Sticking my head in their bathroom, I say, “Mom, I’ve got your grocery list and the credit card. Be back in an hour.”
“What?” She pokes her lathered head from behind the shower curtain, her eyes sealed against the sluicing soap.
“Early start to the chores. Up and at ’em. See ya.” I run for the stairs.
She yells, “But that’s not your chore!”
I don’t slow, and don’t look back. I figure I’m halfway do
wn the block before she can get to her bathrobe. There’s a stop sign at the end of my street, then a left to get to Ocie’s.
I go right.
I’ll fix things with Ocie and her mom, for sure. After I pay Brock a visit.

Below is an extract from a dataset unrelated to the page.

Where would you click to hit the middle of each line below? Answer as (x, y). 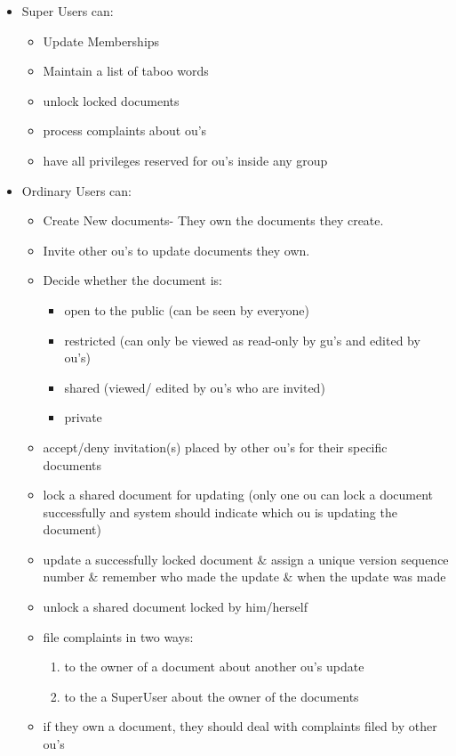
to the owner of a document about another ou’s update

A small delay in my repentance isn’t going to kill anyone.
CHAPTER 30
BROCK’S NEIGHBORHOOD ISN’T KEACHIN-LEVEL SWANK, BUT his family is a couple of rungs above mine on the affluence ladder. I pull to the curb by his brick-and-siding McMansion and stare across a lawn so perfect it looks like a green swimming pool. The street is silent except for the swish-swish-swish of a nearby sprinkler. Brock’s probably sleeping soundly.
Enough of that.
I dial the cell number I pulled off his Facebook profile. Convenient for me, but tarnishes my theory that he’s my guy. My Admirer’s tech savvy, and most tech-savvy people know to adjust their Facebook settings to hide such info. Still, a conversation is in order, if only for the sake of elimination.
The phone rings and rings, then goes to voice mail. I hang up and dial again. This cycle repeats three more times before a groggy troll picks up.
“Who is this, you freakin’ dickbag?”
“Come outside, Boy Wonder.” I kill the call and wait.
Within a minute he’s stepping onto his porch wearing basketball shorts and pulling a Portside Football T-shirt over his admittedly ripped torso. He crosses the lawn in bare feet, squinting in the daylight. He’s close enough to touch my car when recognition hits.
“Morning, Brock.”
He leans forward with his elbows on my window frame. “I thought you, like, skulked in the shadows and shit. Doesn’t sunlight hurt you?”
“No, but your morning breath does. Please direct it elsewhere.”
He inhales deeply then blows a slow blast of foulness into my vehicle. It smells like warm Dumpster juice.